Stored data:
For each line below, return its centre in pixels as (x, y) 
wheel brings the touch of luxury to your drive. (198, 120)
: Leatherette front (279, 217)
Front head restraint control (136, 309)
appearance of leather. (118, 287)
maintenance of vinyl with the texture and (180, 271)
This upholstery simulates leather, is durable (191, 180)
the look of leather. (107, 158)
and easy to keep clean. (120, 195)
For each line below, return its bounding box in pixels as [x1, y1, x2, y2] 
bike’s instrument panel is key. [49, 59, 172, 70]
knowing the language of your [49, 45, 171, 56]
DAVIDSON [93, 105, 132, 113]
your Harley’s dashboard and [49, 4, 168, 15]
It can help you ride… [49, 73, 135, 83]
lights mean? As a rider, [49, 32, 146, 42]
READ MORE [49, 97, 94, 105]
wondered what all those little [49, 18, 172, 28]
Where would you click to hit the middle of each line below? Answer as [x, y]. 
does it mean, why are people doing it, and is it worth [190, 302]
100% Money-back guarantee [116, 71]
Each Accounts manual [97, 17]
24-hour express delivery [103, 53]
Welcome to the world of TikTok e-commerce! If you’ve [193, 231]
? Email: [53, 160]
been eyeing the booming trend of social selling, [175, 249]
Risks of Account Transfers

**PROBLEM**
Every line that holds the string "pixels" must be copied from the records above.

**REPLY TO THE TASK**
For each line below, return its centre in pixels as (x, y) 
For each line below, return its bounding box in pixels as [x1, y1, x2, y2] 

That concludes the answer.